Saturday, 26 May 2018

The Invisible Background

How do you run a democracy? You hold elections and referendums regularly and you ensure that everyone is free to vote as they choose and is absolutely not pressured to vote in a particular way. In Ireland, there is a moratorium on the broadcast media - wireless and TV - having any coverage on the matter at hand from 2pm on the day before polling until after the polling stations are closed at 10pm on The Day.  The Electoral Act on 1992 specifies that Polling Stations must be absolutely clear of partisan election propaganda: no hucksters outside the gates, not posters within 100m of the building in which polling is taking place. Officials ensure that only one person is in a polling booth at a time. Wives may not tell their husbands how to vote, or children their parents. A partisan tee-shirt or badge may be seen as election propaganda and we have been specifically discouraged from wearing any such in the building - or presumably within 100m of the gate. You may not take photographs inside lest you capture a voting slip in the background. This referendum, for the first time, the polling stations can emBraille polling cards so that the blind can cast their vote independently and unpressured.

Also it would be undemocratic to force people to travel long distances to vote, so you need to have a LOT of publicly available buildings to house the electoral officers and their ballot-boxes. For example, the rural Carlow-Kilkenny constituency has 200 polling stations while the urban county of Dun Laoghaire Rathdown can manage with only 38. As a matter of convenience, the network of National Schools [N= 3300] form the back-bone of polling stations and the kids are given a day off. It is a matter of history and demographics that almost all the National Schools are owned and operated by the Roman Catholic Church but that's okay because the political parties are none of them aligned with the church - partly because until recently "everyone" in the country was Catholic.

The referendum yesterday was about repealing the 8th amendment to the constitution to allow, in certain as yet unspecified but very limited circumstances, for abortion.
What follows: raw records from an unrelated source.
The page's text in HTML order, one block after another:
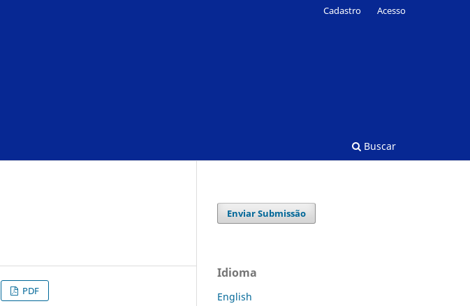
Buscar
Cadastro Acesso
PDF
Enviar Submissão
Idioma
English
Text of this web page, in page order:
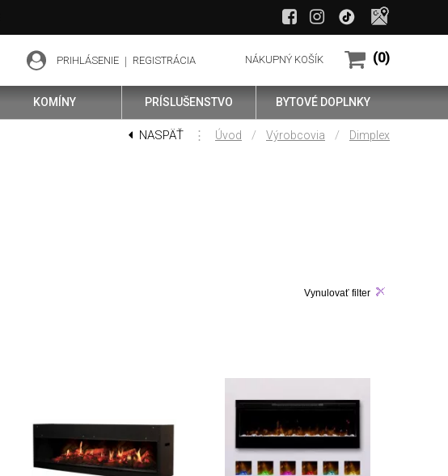
KOMÍNY PRÍSLUŠENSTVO BYTOVÉ DOPLNKY
PRIHLÁSENIE REGISTRÁCIA NÁKUPNÝ KOŠÍK (0)
NASPÄŤ ⋮ Úvod / Výrobcovia / Dimplex
Vynulovať filter

The largest and best resourced institution which has a strong and clearly stated position on such an amendment is the Roman Catholic Church. Oh Oh! Would the facts outlined above given the Pro-Life No Repeal No Abortion position a home-team advantage? Would a truly independent Referendum Commission alert to possible bias re-think the location of the polling stations for This referendum?

What greets you at the door when you go to vote in a Catholic National School? A statue of the Blessed Virgin Mary and a photograph of Papa Francisco, just in case you haven't quite made up your mind. Now it's not deliberate, it's not a plot, it's just lazy, because even if you 'have to' use the National Schools, steps could have been taken to remove or cover the obvious icons of the Institution with arguably the most skin in the game. But that didn't happen because the Catholic Church, like the poor, is always with us in Ireland. It is part of the invisible background [I write about such unseens a lot]: most people, most of the time, just don't consciously see it there. But if you turn up to vote because you know it needs to be done; but you're still not sure (because it's complicated) as you approach the polling station; would a glance at the head of your church remind you, even subliminally, where The Cross should be put on your voting slip? In the last 'what society?' referendum where the Catholic Church had a position (on divorce), the result was as close as one vote per ballot box.